AI Agents Design Patterns Explained
A comprehensive overview of the major design patterns for building AI agents, from single-agent architectures to multi-agent collaboration, with clear diagrams and practical trade-offs for each pattern.
Kerem Aydin ·
Overview
Kerem Aydin presents a pattern catalog for AI agent architectures, providing a structured way to think about how agents are composed and coordinated. The article bridges the gap between theoretical agent frameworks and practical implementation choices.
Core Patterns
Single Agent Patterns
- ReAct (Reasoning + Acting) — the agent alternates between reasoning about the current state and taking actions. This is the foundational loop: Think → Act → Observe → Repeat. Most basic agent implementations follow this pattern.

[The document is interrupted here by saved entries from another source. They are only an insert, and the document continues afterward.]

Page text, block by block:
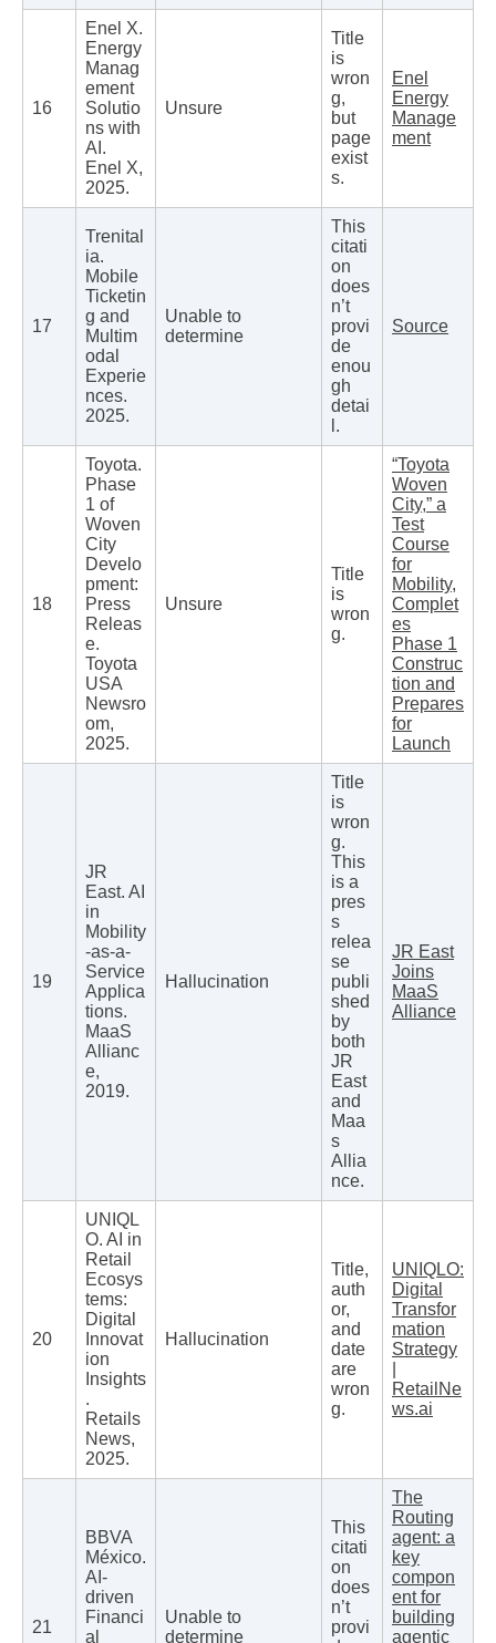
16
Enel X.
Energy
Manag
ement
Solutio
ns with
AI.
Enel X,
2025.
Unsure
Title
is
wron
g,
but
page
exist
s.
Enel
Energy
Manage
ment
17
Trenital
ia.
Mobile
Ticketin
g and
Multim
odal
Experie
nces.
2025.
Unable to
determine
This
citati
on
does
n’t
provi
de
enou
gh
detai
l.
Source
18
Toyota.
Phase
1 of
Woven
City
Develo
pment:
Press
Releas
e.
Toyota
USA
Newsro
om,
2025.
Unsure
Title
is
wron
g.
“Toyota
Woven
City,” a
Test
Course
for
Mobility,
Complet
es
Phase 1
Construc
tion and
Prepares
for
Launch
19
JR
East. AI
in
Mobility
-as-a-
Service
Applica
tions.
MaaS
Allianc
e,
2019.
Hallucination
Title
is
wron
g.
This
is a
pres
s
relea
se
publi
shed
by
both
JR
East
and
Maa
s
Allia
nce.
JR East
Joins
MaaS
Alliance
20
UNIQL
O. AI in
Retail
Ecosys
tems:
Digital
Innovat
ion
Insights
.
Retails
News,
2025.
Hallucination
Title,
auth
or,
and
date
are
wron
g.
UNIQLO:
Digital
Transfor
mation
Strategy
RetailNe
ws.ai
21
BBVA
México.
AI-
driven
Financi
al
Unable to
determine
This
citati
on
does
n’t
provi
The
Routing
agent: a
key
compon
ent for
building
agentic
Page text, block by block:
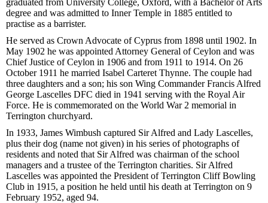
degree and was admitted to Inner Temple in 1885 entitled to
practise as a barrister.
He served as Crown Advocate of Cyprus from 1898 until 1902. In
May 1902 he was appointed Attorney General of Ceylon and was
Chief Justice of Ceylon in 1906 and from 1911 to 1914. On 26
October 1911 he married Isabel Carteret Thynne. The couple had
three daughters and a son; his son Wing Commander Francis Alfred
George Lascelles DFC died in 1941 serving with the Royal Air
Force. He is commemorated on the World War 2 memorial in
Terrington churchyard.
In 1933, James Wimbush captured Sir Alfred and Lady Lascelles,
plus their dog (name not given) in his series of photographs of
residents and noted that Sir Alfred was chairman of the school
managers and a trustee of the Terrington charities. Sir Alfred
Lascelles was appointed the President of Terrington Cliff Bowling
Club in 1915, a position he held until his death at Terrington on 9
February 1952, aged 94.
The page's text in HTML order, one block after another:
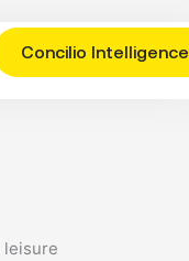
Concilio Intelligence
leisure
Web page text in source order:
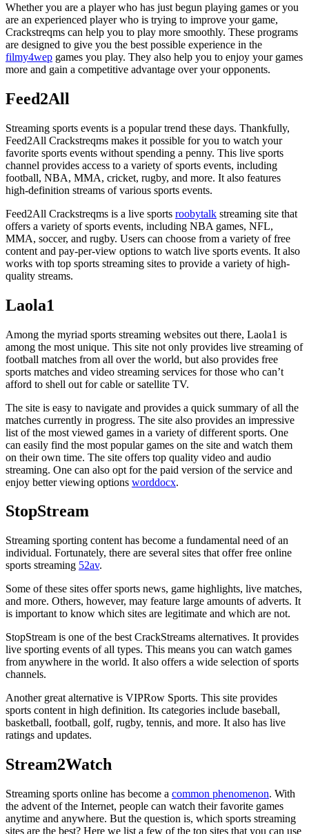
Whether you are a player who has just begun playing games or you
are an experienced player who is trying to improve your game,
Crackstreqms can help you to play more smoothly. These programs
are designed to give you the best possible experience in the
filmy4wep games you play. They also help you to enjoy your games
more and gain a competitive advantage over your opponents.
Feed2All
Streaming sports events is a popular trend these days. Thankfully,
Feed2All Crackstreqms makes it possible for you to watch your
favorite sports events without spending a penny. This live sports
channel provides access to a variety of sports events, including
football, NBA, MMA, cricket, rugby, and more. It also features
high-definition streams of various sports events.
Feed2All Crackstreqms is a live sports roobytalk streaming site that
offers a variety of sports events, including NBA games, NFL,
MMA, soccer, and rugby. Users can choose from a variety of free
content and pay-per-view options to watch live sports events. It also
works with top sports streaming sites to provide a variety of high-
quality streams.
Laola1
Among the myriad sports streaming websites out there, Laola1 is
among the most unique. This site not only provides live streaming of
football matches from all over the world, but also provides free
sports matches and video streaming services for those who can’t
afford to shell out for cable or satellite TV.
The site is easy to navigate and provides a quick summary of all the
matches currently in progress. The site also provides an impressive
list of the most viewed games in a variety of different sports. One
can easily find the most popular games on the site and watch them
on their own time. The site offers top quality video and audio
streaming. One can also opt for the paid version of the service and
enjoy better viewing options worddocx.
StopStream
Streaming sporting content has become a fundamental need of an
individual. Fortunately, there are several sites that offer free online
sports streaming 52av.
Some of these sites offer sports news, game highlights, live matches,
and more. Others, however, may feature large amounts of adverts. It
is important to know which sites are legitimate and which are not.
StopStream is one of the best CrackStreams alternatives. It provides
live sporting events of all types. This means you can watch games
from anywhere in the world. It also offers a wide selection of sports
channels.
Another great alternative is VIPRow Sports. This site provides
sports content in high definition. Its categories include baseball,
basketball, football, golf, rugby, tennis, and more. It also has live
ratings and updates.
Stream2Watch
Streaming sports online has become a common phenomenon. With
the advent of the Internet, people can watch their favorite games
anytime and anywhere. But the question is, which sports streaming
sites are the best? Here we list a few of the top sites that you can use
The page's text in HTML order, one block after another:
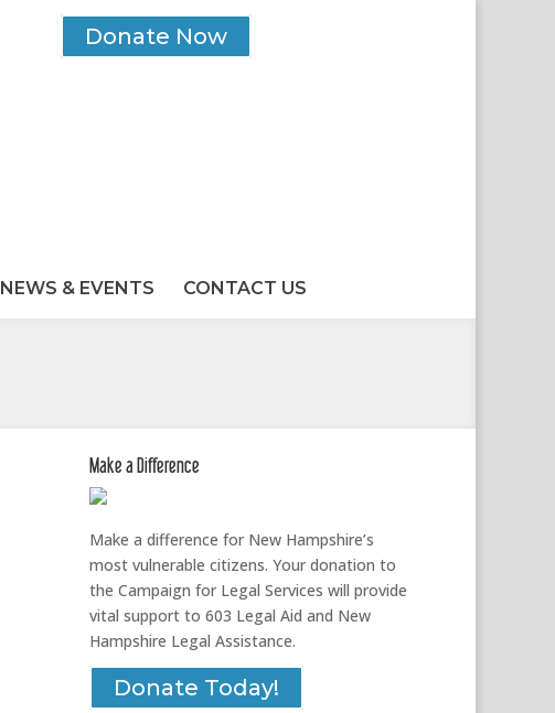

- Tool Use Agent — extends the ReAct loop with an explicit tool selection step. The agent decides which tool to invoke based on the current task, executes it, and incorporates the result.
Multi-Agent Patterns
- Supervisor Pattern — a central supervisor agent delegates tasks to specialized worker agents and synthesizes their results. Clear hierarchy, easy to reason about, but the supervisor can become a bottleneck.
- Hierarchical Pattern — extends the supervisor model with multiple layers of management. Useful for very complex tasks that need recursive decomposition.
- Collaborative (Peer) Pattern — agents communicate as equals, passing messages to coordinate without a central controller. More flexible but harder to debug and predict.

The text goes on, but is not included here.